Hugo Medina is the artist of our current exhibit, "Portraits".
Born in La Paz, Bolivia, Hugo immigrated to New York as a child, where his interest in art was fostered by his architect father. Hugo received his BFA from C.W Post/ Long Island University in 1998 and his Masters in Education from University of Phoenix in 2006.
While completing his undergraduate work in New York, Hugo volunteered to teach classes at a summer program at the Kumayya Indian reservation in San Diego, California. His experience at the reservation is what led him to become an art teacher. Upon completing his degree, Hugo’s desire to give back to the community and his love of children led him to a teaching career. Hugo’s great appreciation and admiration of the Southwest and a constant search for adventure brought me to Phoenix in 1998.

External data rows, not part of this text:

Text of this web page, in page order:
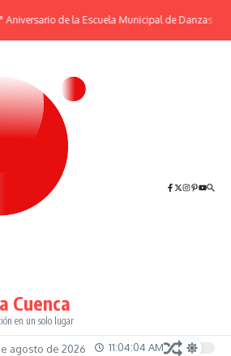
de la Escuela Municipal de Danzas “El
Cuenca
en un solo lugar
agosto de 2026 11:04:04 AM
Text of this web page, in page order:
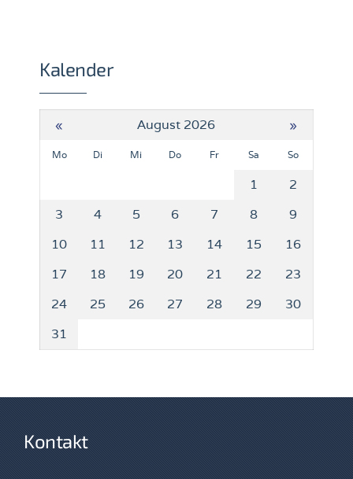
Kalender
« August 2026 »
Mo Di Mi Do Fr Sa So
1
2
3
4 5 6 7 8
9
10
11 12 13 14 15
16
17
18 19 20 21 22
23
24
25 26 27 28 29
30
31
Kontakt
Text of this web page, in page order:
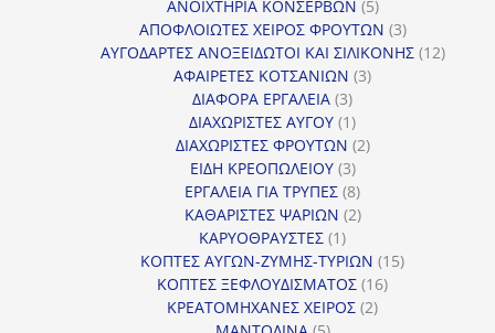
προϊόν
ΑΝΟΙΧΤΗΡΙΑ ΚΟΝΣΕΡΒΩΝ 55
προϊόντα
ΑΠΟΦΛΟΙΩΤΕΣ ΧΕΙΡΟΣ ΦΡΟΥΤΩΝ 33
προϊόντα
ΑΥΓΟΔΑΡΤΕΣ ΑΝΟΞΕΙΔΩΤΟΙ ΚΑΙ ΣΙΛΙΚΟΝΗΣ 1212
ΑΦΑΙΡΕΤΕΣ ΚΟΤΣΑΝΙΩΝ 33
ΔΙΑΦΟΡΑ ΕΡΓΑΛΕΙΑ 33
προϊόντα
ΔΙΑΧΩΡΙΣΤΕΣ ΑΥΓΟΥ 11
προϊόν
ΔΙΑΧΩΡΙΣΤΕΣ ΦΡΟΥΤΩΝ 22
ΕΙΔΗ ΚΡΕΟΠΩΛΕΙΟΥ 33
προϊόντα
ΕΡΓΑΛΕΙΑ ΓΙΑ ΤΡΥΠΕΣ 88
προϊόντα
ΚΑΘΑΡΙΣΤΕΣ ΨΑΡΙΩΝ 22
ΚΑΡΥΟΘΡΑΥΣΤΕΣ 11
προϊόν
ΚΟΠΤΕΣ ΑΥΓΩΝ-ΖΥΜΗΣ-ΤΥΡΙΩΝ 1515
ΚΟΠΤΕΣ ΞΕΦΛΟΥΔΙΣΜΑΤΟΣ 1616
ΚΡΕΑΤΟΜΗΧΑΝΕΣ ΧΕΙΡΟΣ 22

Hugo taught art at Squaw Peak School in Phoenix, while continuing to design custom metalwork and sculpture in his free time. During his two years at Squaw Peak, Hugo founded a after school art program to extend the arts beyond the classroom as well as to reach out to the community. In the course of developing this program, Hugo organized and facilitated a series of field trips and off-campus programs with the Scottsdale Art District, Scottsdale Center for the Arts, Arizona State University, Nelson Fine Arts Center, and The Arcosanti Foundation, many of which were inaugural efforts that proved to be successful for all parties.

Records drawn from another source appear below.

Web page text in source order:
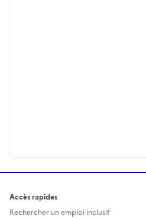
Accès rapides
Rechercher un emploi inclusif
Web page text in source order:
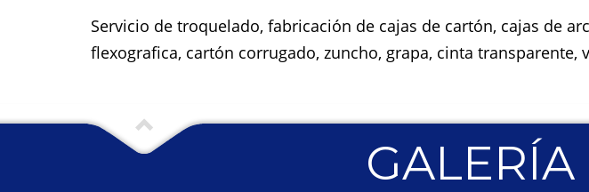
Servicio de troquelado, fabricación de cajas de cartón, cajas de
flexografica, cartón corrugado, zuncho, grapa, cinta transparente,
GALERÍA
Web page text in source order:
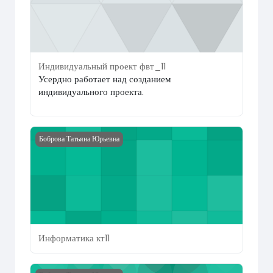
Индивидуальный проект фвт_11
Усердно работает над созданием
индивидуального проекта.
Course image Информатика кт11
Боброва Татьяна Юрьевна
Информатика кт11

After a three-year sabbatical to be “Mr. Mom,” Hugo returned to teaching at Madison Park. During his two years at Madison Park he began developing programs, and writing grants for the school. Put together a silent auction which included donations from 40 professional artists from around the country, as well as works from the 730 students he taught. Developed a community garden that was built through donations from the community and grants. The garden now has an international peace pole, one of the 180 in the world and has won numerous grants to further its development.
Feeling his career needed to take a new direction. Hugo left teaching and began working for Ironco enterprises, a steel manufacturing company that was developing an metal arts division. At Ironco, Hugo learned the inner workings of metal construction and fabrication, as well as the use of us computer aided software to help expand his design capabilities.